Discretizing an integral equation will lead to very sparse matrices. You will want to therefore use SparseArray[] objects. –  Daniel Lichtblau Apr 10 '13 at 13:32
    
@DanielLichtblau could you elaborate on why that would be the case? Based on the scheme I am using (approximating the integral as a finite sum, centered symmetrically about the origin) that matrices that I get are not at all sparse. Almost none of the entries are 0. –  Kevin Driscoll Apr 10 '13 at 15:25
    
Sorry, I was thinking "finite differencing". My mistake. –  Daniel Lichtblau Apr 10 '13 at 16:44

2 Answers 2

For making $U_{nn^\prime}$ you can also use the command Array (or ParallelArray if you want to utilize parallelization):

U = Array[f[1][#1] KroneckerDelta[#1,#2]+f[2][#1,#2]&,{n,m}]

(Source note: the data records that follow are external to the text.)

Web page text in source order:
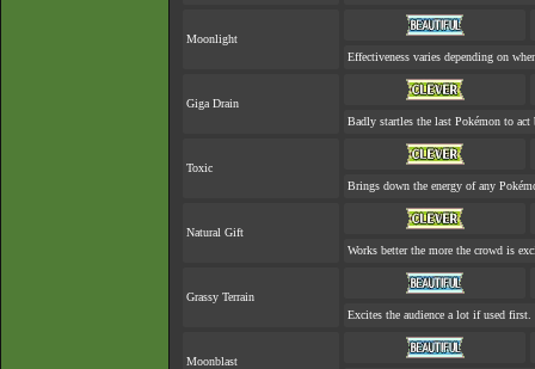
Moonlight
Effectiveness varies depending on
Giga Drain
Badly startles the last Pokémon to act
Toxic
Brings down the energy of any
Natural Gift
Works better the more the crowd is
Grassy Terrain
Excites the audience a lot if used first.
Moonblast
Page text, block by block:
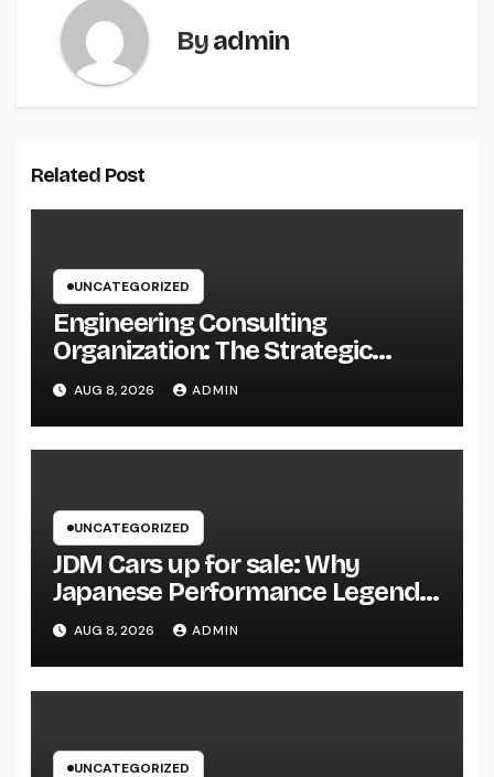
Byadmin
Related Post
UNCATEGORIZED
Engineering Consulting
Organization: The Strategic
Partner Behind Successful Tasks
AUG 8, 2026 ADMIN
UNCATEGORIZED
JDM Cars up for sale: Why
Japanese Performance Legends
Continue to Capture the Hearts
of Fanatics Worldwide
AUG 8, 2026 ADMIN
UNCATEGORIZED
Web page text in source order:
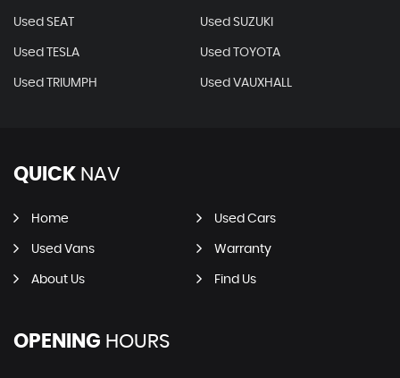
Used SEAT Used SUZUKI
Used TESLA Used TOYOTA
Used TRIUMPH Used VAUXHALL
QUICK NAV
Home Used Cars
Used Vans Warranty
About Us Find Us
OPENING HOURS
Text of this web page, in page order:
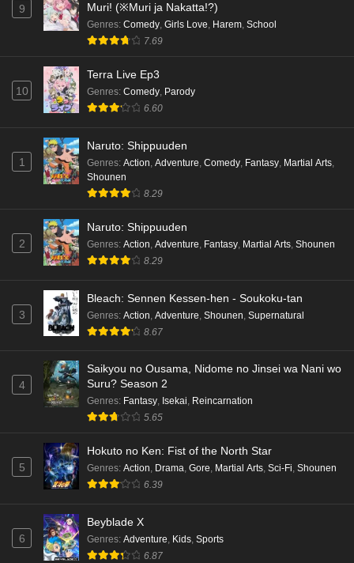
9
Muri! (※Muri ja Nakatta!?)
Genres: Comedy, Girls Love, Harem, School
7.69
10
Terra Live Ep3
Genres: Comedy, Parody
6.60
1
Naruto: Shippuuden
Genres: Action Adventure Comedy Fantasy Martial Arts
Shounen
8.29
2
Naruto: Shippuuden
Genres: Action Adventure Fantasy Martial Arts Shounen
8.29
3
Bleach: Sennen Kessen-hen - Soukoku-tan
Genres: Action Adventure Shounen Supernatural
8.67
4
Saikyou no Ousama, Nidome no Jinsei wa Nani wo
Suru? Season 2
Genres: Fantasy, Isekai, Reincarnation
5.65
5
Hokuto no Ken: Fist of the North Star
Genres: Action, Drama, Gore, Martial Arts, Sci-Fi, Shounen
6.39
6
Beyblade X
Genres: Adventure, Kids, Sports
6.87
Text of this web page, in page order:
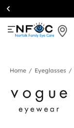
Simcoe:(519)
426-0415
Home / Eyeglasses /
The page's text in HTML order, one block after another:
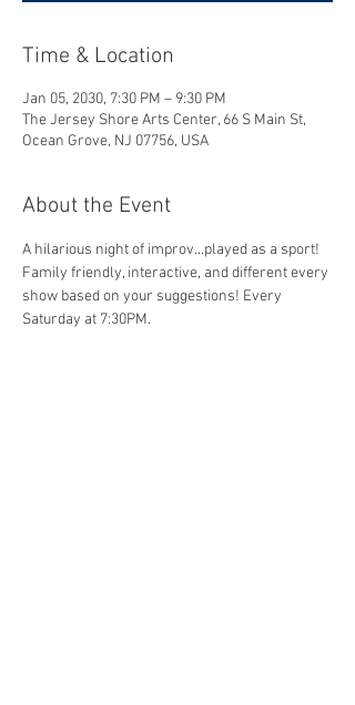
Time & Location
Jan 05, 2030, 7:30 PM – 9:30 PM
The Jersey Shore Arts Center, 66 S Main St,
Ocean Grove, NJ 07756, USA
About the Event
A hilarious night of improv...played as a sport!
Family friendly, interactive, and different every
show based on your suggestions! Every
Saturday at 7:30PM.
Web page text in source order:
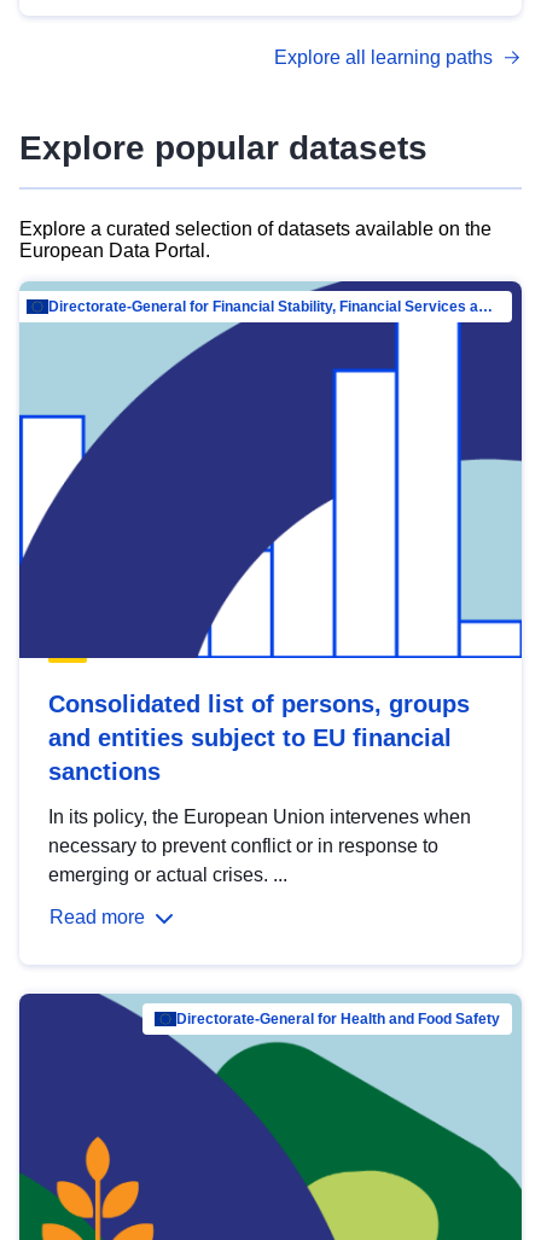
advanced metadata management with DCAT-AP.
Explore all learning paths
Explore popular datasets
Explore a curated selection of datasets available on the
European Data Portal.
Directorate-General for Financial Stability, Financial Services and Capital Mar…
Consolidated list of persons, groups
and entities subject to EU financial
sanctions
In its policy, the European Union intervenes when
necessary to prevent conflict or in response to
emerging or actual crises. ...
Read more
Directorate-General for Health and Food Safety
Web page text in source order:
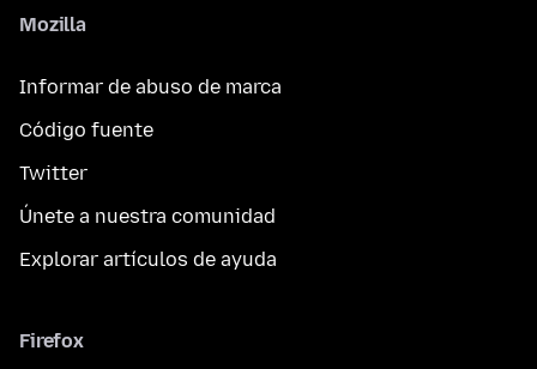
Mozilla
Informar de abuso de marca
Código fuente
Twitter
Únete a nuestra comunidad
Explorar artículos de ayuda
Firefox
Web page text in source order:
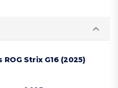
ROG Strix G16 (2025)
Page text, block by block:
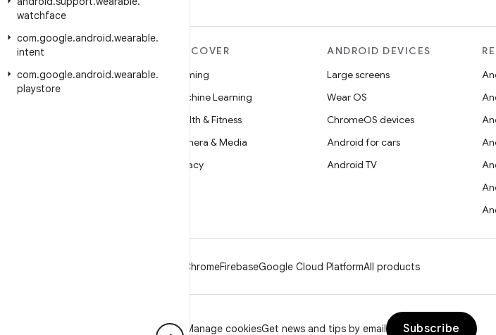
watchface
com.google.android.wearable.
intent
com.google.android.wearable.
playstore
MORE ANDROID
Android
Android for Enterprise
DISCOVER
Gaming
Machine Learning
Health & Fitness
Camera & Media
Privacy
ANDROID DEVICES
Large screens
Wear OS
ChromeOS devices
Android for cars
Android TV
ChromeFirebaseGoogle Cloud PlatformAll products
Brand guidelines Manage cookiesGet news and tips by email Subscribe
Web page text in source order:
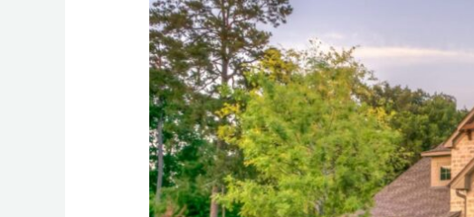
of
High-
Quality
Paving
for
Your
Home
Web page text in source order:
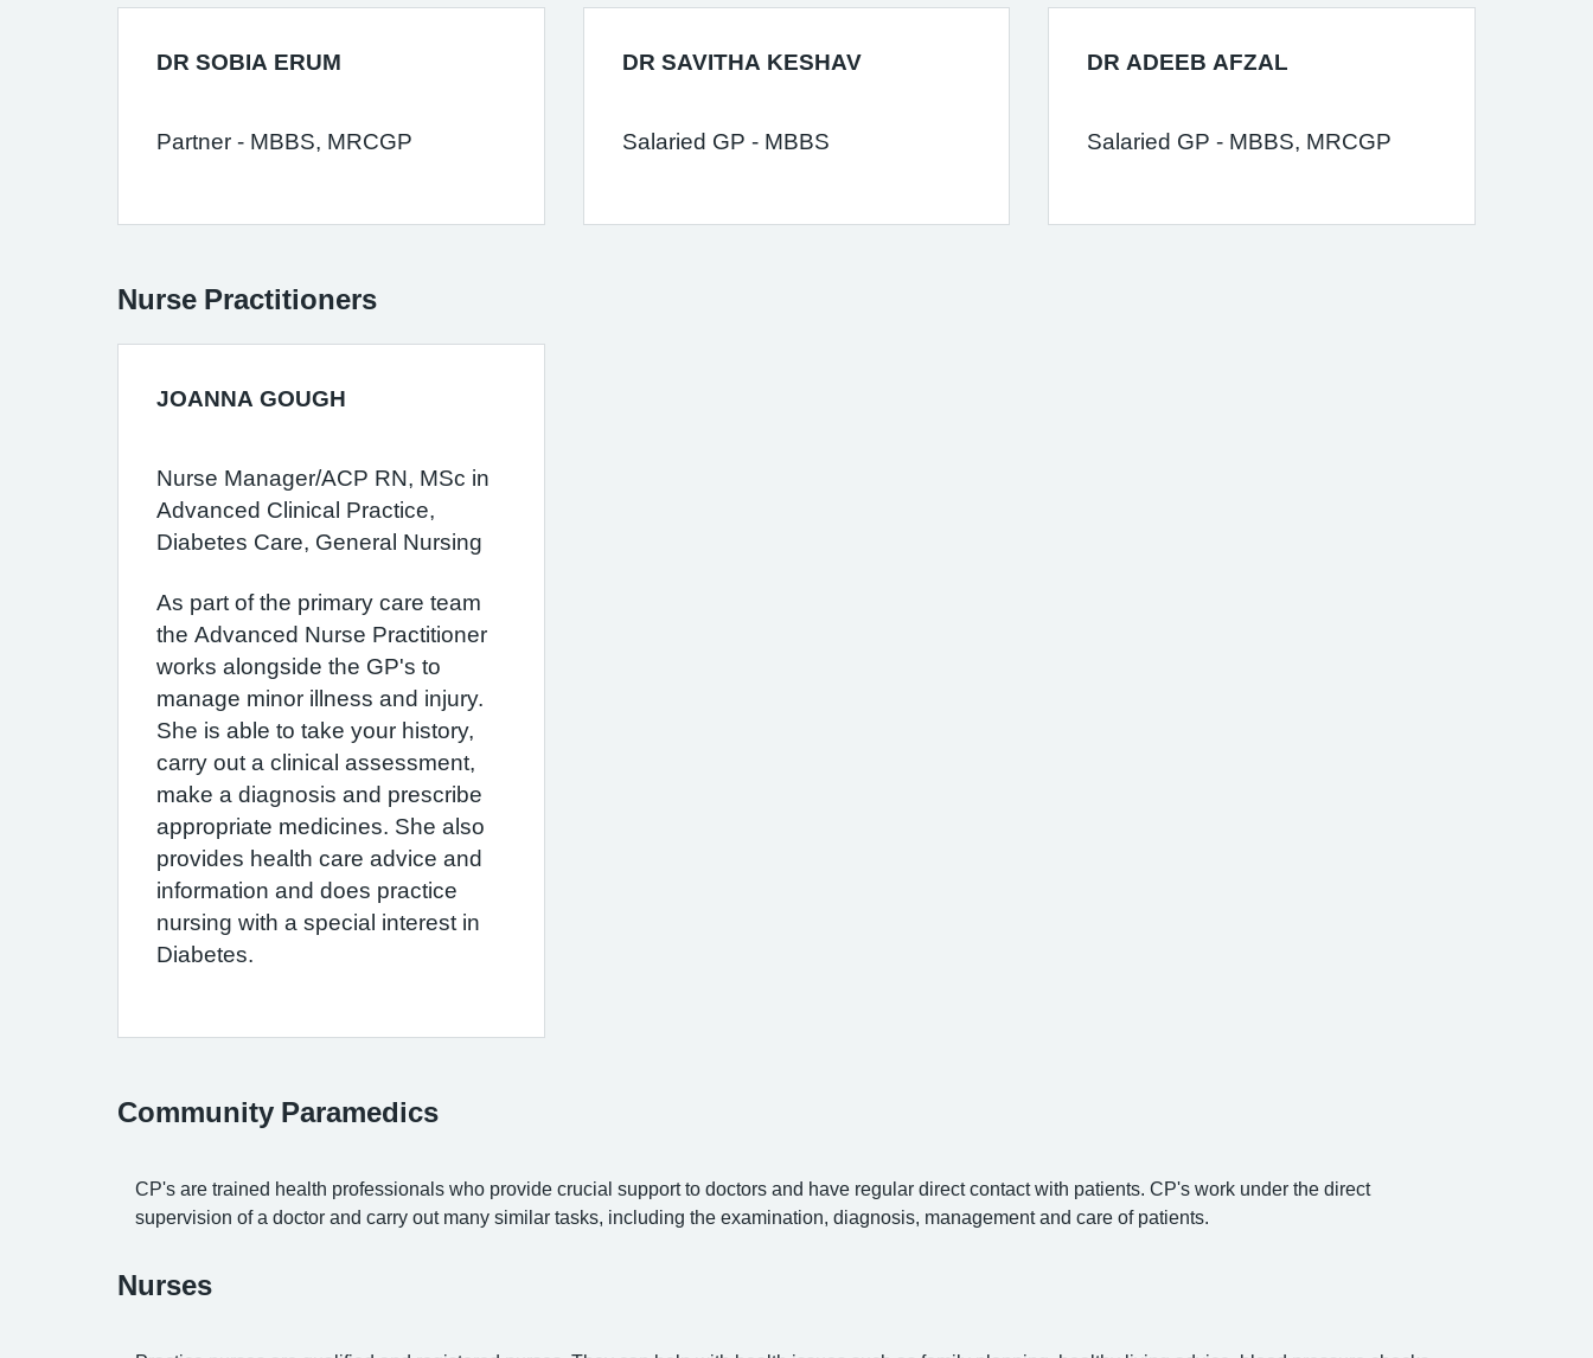
DR SOBIA ERUM
Partner - MBBS, MRCGP
DR SAVITHA KESHAV
Salaried GP - MBBS
DR ADEEB AFZAL
Salaried GP - MBBS, MRCGP
Nurse Practitioners
JOANNA GOUGH
Nurse Manager/ACP RN, MSc in
Advanced Clinical Practice,
Diabetes Care, General Nursing
As part of the primary care team
the Advanced Nurse Practitioner
works alongside the GP's to
manage minor illness and injury.
She is able to take your history,
carry out a clinical assessment,
make a diagnosis and prescribe
appropriate medicines. She also
provides health care advice and
information and does practice
nursing with a special interest in
Diabetes.
Community Paramedics
CP's are trained health professionals who provide crucial support to doctors and have regular direct contact with patients. CP's work under the direct
supervision of a doctor and carry out many similar tasks, including the examination, diagnosis, management and care of patients.
Nurses

LinearSolve is the safe bet, I dont know if it utilizes parallelization by default but you can always wrap it with Parallelize and check if Mathematica uses slave kernels. You can also give in LinearSolve just the matrix U and Mathematica will return a LinearSolveFunction object that you can apply to different vectors $b$ without the need to recalculate everything from the beginning.

What do you mean "Is there anything I should do at the outset to make my life easier later?" can you give an example?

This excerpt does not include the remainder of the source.